■ **ABOUT THIS EXERCISE**
Count the lines below that contain the word "paint", and give only that number.

Stored data

....

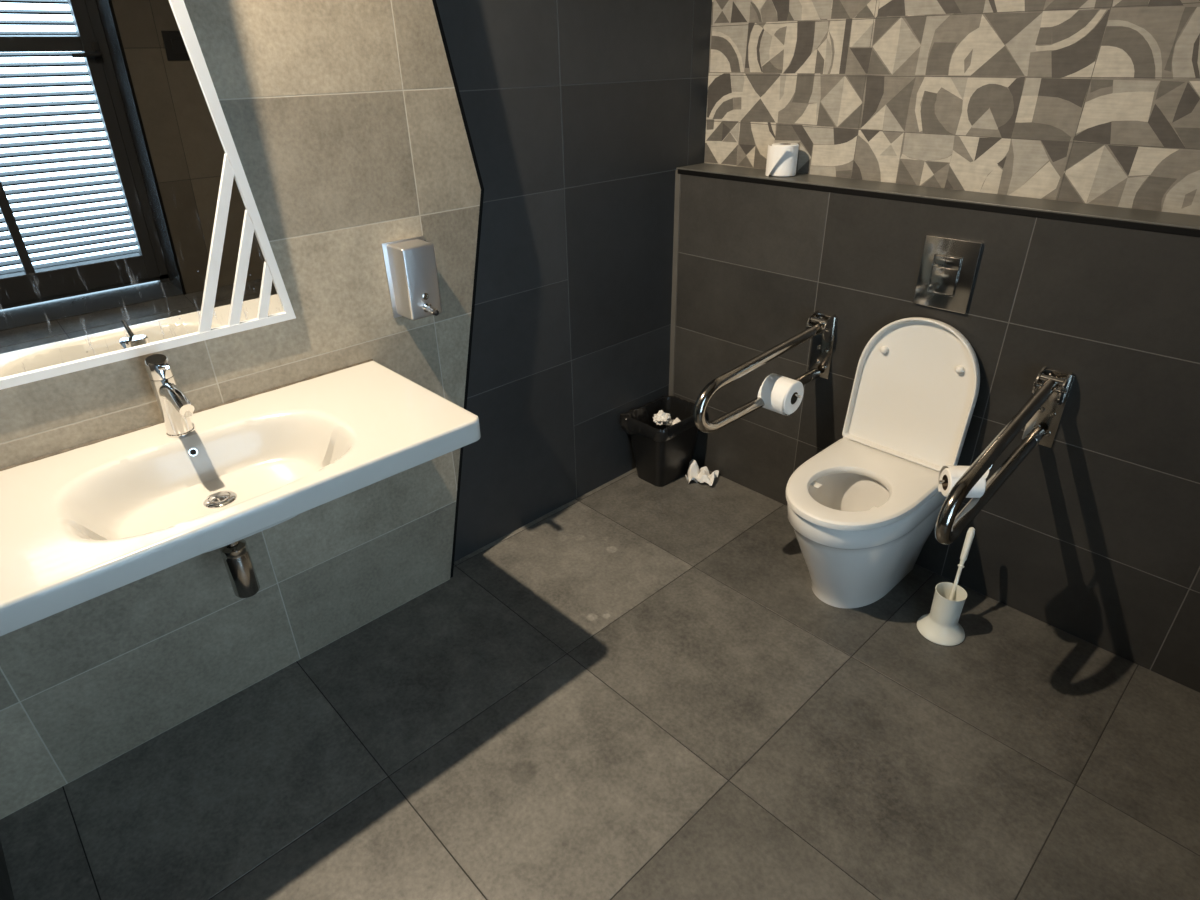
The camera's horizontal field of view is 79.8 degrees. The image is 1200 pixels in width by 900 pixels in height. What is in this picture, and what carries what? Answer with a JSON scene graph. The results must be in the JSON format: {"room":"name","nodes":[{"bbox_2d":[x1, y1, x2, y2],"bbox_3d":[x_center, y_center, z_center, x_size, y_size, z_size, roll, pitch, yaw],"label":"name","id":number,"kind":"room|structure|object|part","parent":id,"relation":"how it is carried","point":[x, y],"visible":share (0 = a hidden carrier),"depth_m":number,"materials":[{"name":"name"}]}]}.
{"room":"public restroom","nodes":[
{"label":"public restroom","id":0,"kind":"room"},
{"bbox_2d":[0,839,13,899],"bbox_3d":[-0.656,0.178,0.270,0.100,2.620,2.600,-26,37,-37],"label":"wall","id":1,"kind":"structure","parent":0,"point":[6,893],"depth_m":1.56,"materials":[{"name":"tile"}]},
{"bbox_2d":[0,0,480,819],"bbox_3d":[-0.929,-0.538,1.575,1.561,2.620,0.069,-26,37,-37],"label":"wall","id":2,"kind":"structure","parent":0,"point":[344,119],"depth_m":1.81,"materials":[{"name":"grey tile"}]},
{"bbox_2d":[0,0,295,389],"bbox_3d":[-1.036,-0.637,1.266,0.816,1.057,0.108,-26,37,-37],"label":"wall mirror","id":3,"kind":"object","parent":2,"relation":"attached to","point":[131,225],"visible":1,"depth_m":1.43,"materials":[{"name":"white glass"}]},
{"bbox_3d":[-1.057,-0.199,1.546,0.816,0.020,0.016,-26,37,-37],"label":"rail","id":4,"kind":"part","parent":3,"relation":"part of","materials":[{"name":"white metal"}]},
{"bbox_3d":[-0.801,-0.749,1.459,0.025,1.057,0.200,7,30,14],"label":"rail","id":5,"kind":"part","parent":3,"relation":"part of","materials":[{"name":"white metal"}]},
{"bbox_2d":[0,359,480,635],"bbox_3d":[-0.859,0.080,1.516,1.135,0.118,0.518,-26,37,-37],"label":"washbasin","id":6,"kind":"object","parent":2,"relation":"attached to","point":[85,522],"visible":0.99,"depth_m":1.53,"materials":[{"name":"white ceramic"}]},
{"bbox_2d":[144,354,194,437],"bbox_3d":[-0.914,-0.103,1.548,0.057,0.185,0.167,-26,37,-37],"label":"tap","id":7,"kind":"object","parent":6,"relation":"on","point":[176,409],"visible":1,"depth_m":1.55,"materials":[{"name":"silver metal"}]},
{"bbox_3d":[-0.921,-0.173,1.516,0.013,0.031,0.073,-26,37,-37],"label":"lever handle","id":8,"kind":"part","parent":7,"relation":"part of","materials":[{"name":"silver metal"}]},
{"bbox_3d":[-0.907,-0.111,1.535,0.038,0.049,0.147,-26,37,-37],"label":"spout","id":9,"kind":"part","parent":7,"relation":"part of","materials":[{"name":"silver metal"}]},
{"bbox_2d":[220,539,259,597],"bbox_3d":[-0.918,0.193,1.731,0.068,0.274,0.240,-26,37,-37],"label":"trap","id":10,"kind":"object","parent":6,"relation":"attached to","point":[236,556],"visible":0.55,"depth_m":1.68,"materials":[{"name":"silver metal"}]},
{"bbox_2d":[382,236,441,319],"bbox_3d":[-0.482,-0.455,1.939,0.127,0.204,0.137,-26,37,-37],"label":"soap dispenser","id":11,"kind":"object","parent":2,"relation":"attached to","point":[410,263],"visible":1,"depth_m":1.92,"materials":[{"name":"silver metal"}]},
{"bbox_3d":[-0.528,-0.477,1.981,0.127,0.204,0.004,-26,37,-37],"label":"plate","id":12,"kind":"part","parent":11,"relation":"part of","materials":[{"name":"silver metal"}]},
{"bbox_2d":[432,0,483,577],"bbox_3d":[-0.462,-0.762,1.963,0.294,2.620,0.066,-26,37,-37],"label":"trim","id":13,"kind":"structure","parent":2,"relation":"attached to","point":[433,1],"depth_m":2.10,"materials":[{"name":"black paint"}]},
{"bbox_2d":[436,0,711,561],"bbox_3d":[-0.207,-0.940,2.275,1.750,2.620,0.100,-26,37,-37],"label":"wall","id":14,"kind":"structure","parent":0,"point":[582,116],"depth_m":2.46,"materials":[{"name":"tile"}]},
{"bbox_2d":[669,170,680,395],"bbox_3d":[0.358,-0.541,3.000,0.160,1.199,0.024,-26,37,-37],"label":"trim","id":15,"kind":"structure","parent":14,"relation":"attached to","point":[677,176],"depth_m":2.86,"materials":[{"name":"metal"}]},
{"bbox_2d":[0,466,1199,899],"bbox_3d":[0.321,0.963,1.624,2.660,0.100,2.850,-26,37,-37],"label":"floor","id":16,"kind":"structure","parent":0,"point":[638,689],"depth_m":1.85,"materials":[{"name":"tile"}]},
{"bbox_2d":[620,396,697,486],"bbox_3d":[0.262,-0.027,3.006,0.314,0.297,0.230,-26,37,-37],"label":"waste bin","id":17,"kind":"object","parent":16,"relation":"on","point":[663,454],"visible":0.93,"depth_m":2.96,"materials":[{"name":"black plastic"}]},
{"bbox_2d":[653,410,671,425],"bbox_3d":[0.258,-0.133,2.973,0.080,0.065,0.077,-26,37,-37],"label":"crumpled tissue","id":18,"kind":"object","parent":17,"relation":"in","point":[661,418],"visible":1,"depth_m":2.96,"materials":[{"name":"white paper"}]},
{"bbox_2d":[670,417,679,425],"bbox_3d":[0.319,-0.109,2.988,0.066,0.047,0.065,2,29,6],"label":"crumpled tissue","id":19,"kind":"object","parent":17,"relation":"in","point":[677,419],"visible":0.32,"depth_m":2.98,"materials":[{"name":"white paper"}]},
{"bbox_2d":[685,459,718,485],"bbox_3d":[0.427,0.094,3.008,0.124,0.077,0.104,10,31,19],"label":"crumpled tissue","id":20,"kind":"object","parent":16,"relation":"on","point":[701,475],"visible":1,"depth_m":3.01,"materials":[{"name":"white paper"}]},
{"bbox_2d":[786,317,979,607],"bbox_3d":[0.805,0.081,2.197,0.580,0.872,0.372,-26,37,-37],"label":"toilet","id":21,"kind":"object","parent":16,"relation":"on","point":[862,511],"visible":0.91,"depth_m":2.22,"materials":[{"name":"white ceramic"}]},
{"bbox_3d":[0.772,0.112,2.177,0.488,0.026,0.368,-26,37,-37],"label":"seat","id":22,"kind":"part","parent":21,"relation":"part of","materials":[{"name":"white plastic"}]},
{"bbox_3d":[0.974,-0.189,2.236,0.087,0.443,0.372,-26,37,-37],"label":"lid","id":23,"kind":"part","parent":21,"relation":"part of","materials":[{"name":"white plastic"}]},
{"bbox_2d":[917,582,966,645],"bbox_3d":[1.053,0.491,2.186,0.138,0.154,0.138,-26,37,-37],"label":"toilet brush holder","id":24,"kind":"object","parent":16,"relation":"on","point":[941,626],"visible":1,"depth_m":2.17,"materials":[{"name":"white plastic"}]},
{"bbox_2d":[949,527,974,599],"bbox_3d":[1.081,0.389,2.171,0.046,0.291,0.157,18,34,30],"label":"toilet brush","id":25,"kind":"object","parent":24,"relation":"in","point":[970,534],"visible":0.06,"depth_m":2.16,"materials":[{"name":"white plastic"}]},
{"bbox_2d":[673,174,1199,692],"bbox_3d":[1.258,-0.102,2.171,0.165,1.200,2.574,-26,37,-37],"label":"wall","id":26,"kind":"structure","parent":0,"point":[1094,537],"depth_m":2.09,"materials":[{"name":"tile"}]},
{"bbox_2d":[693,310,836,432],"bbox_3d":[0.545,-0.233,2.247,0.682,0.233,0.148,-26,37,-37],"label":"grab rail","id":27,"kind":"object","parent":26,"relation":"attached to","point":[820,327],"visible":0.9,"depth_m":2.27,"materials":[{"name":"silver metal"}]},
{"bbox_2d":[758,373,803,415],"bbox_3d":[0.578,-0.178,2.307,0.114,0.117,0.106,-26,37,-37],"label":"toilet roll","id":28,"kind":"object","parent":27,"relation":"hanging from","point":[776,391],"visible":0.95,"depth_m":2.27,"materials":[{"name":"white paper"}]},
{"bbox_3d":[0.766,-0.358,2.473,0.005,0.223,0.080,-26,37,-37],"label":"wall plate","id":29,"kind":"part","parent":27,"relation":"part of","materials":[{"name":"silver metal"}]},
{"bbox_2d":[676,163,1199,229],"bbox_3d":[1.240,-0.635,1.888,0.161,0.007,2.600,-26,37,-37],"label":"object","id":30,"kind":"structure","parent":26,"relation":"on","point":[1054,206],"depth_m":2.03,"materials":[{"name":"tile"}]},
{"bbox_2d":[765,143,798,176],"bbox_3d":[0.617,-0.982,2.428,0.105,0.098,0.094,-26,37,-37],"label":"toilet roll","id":31,"kind":"object","parent":30,"relation":"on","point":[781,157],"visible":1,"depth_m":2.40,"materials":[{"name":"white paper"}]},
{"bbox_2d":[678,169,1199,236],"bbox_3d":[1.184,-0.597,1.839,0.006,0.016,2.588,-26,37,-37],"label":"trim","id":32,"kind":"structure","parent":26,"relation":"attached to","point":[981,207],"depth_m":1.99,"materials":[{"name":"black paint"}]},
{"bbox_2d":[913,235,982,313],"bbox_3d":[1.006,-0.510,2.086,0.017,0.203,0.157,-26,37,-37],"label":"flush plate","id":33,"kind":"object","parent":26,"relation":"attached to","point":[948,267],"visible":1,"depth_m":2.08,"materials":[{"name":"silver metal"}]},
{"bbox_2d":[935,366,1074,544],"bbox_3d":[1.011,0.004,1.857,0.644,0.286,0.113,-24,36,-35],"label":"grab rail","id":34,"kind":"object","parent":26,"relation":"attached to","point":[1042,413],"visible":0.99,"depth_m":1.86,"materials":[{"name":"silver metal"}]},
{"bbox_2d":[938,465,988,497],"bbox_3d":[0.933,0.083,1.837,0.101,0.086,0.085,1,29,5],"label":"toilet roll","id":35,"kind":"object","parent":34,"relation":"hanging from","point":[950,473],"visible":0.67,"depth_m":1.81,"materials":[{"name":"white paper"}]},
{"bbox_3d":[1.258,-0.117,2.018,0.005,0.223,0.080,-26,37,-37],"label":"wall plate","id":36,"kind":"part","parent":34,"relation":"part of","materials":[{"name":"silver metal"}]},
{"bbox_2d":[704,0,1199,215],"bbox_3d":[1.334,-1.288,1.605,0.083,1.520,2.750,-26,37,-37],"label":"wall","id":37,"kind":"structure","parent":0,"point":[1097,102],"depth_m":2.03,"materials":[{"name":"tile"}]}
]}

....

■ **ANSWER TO THE PROBLEM**
2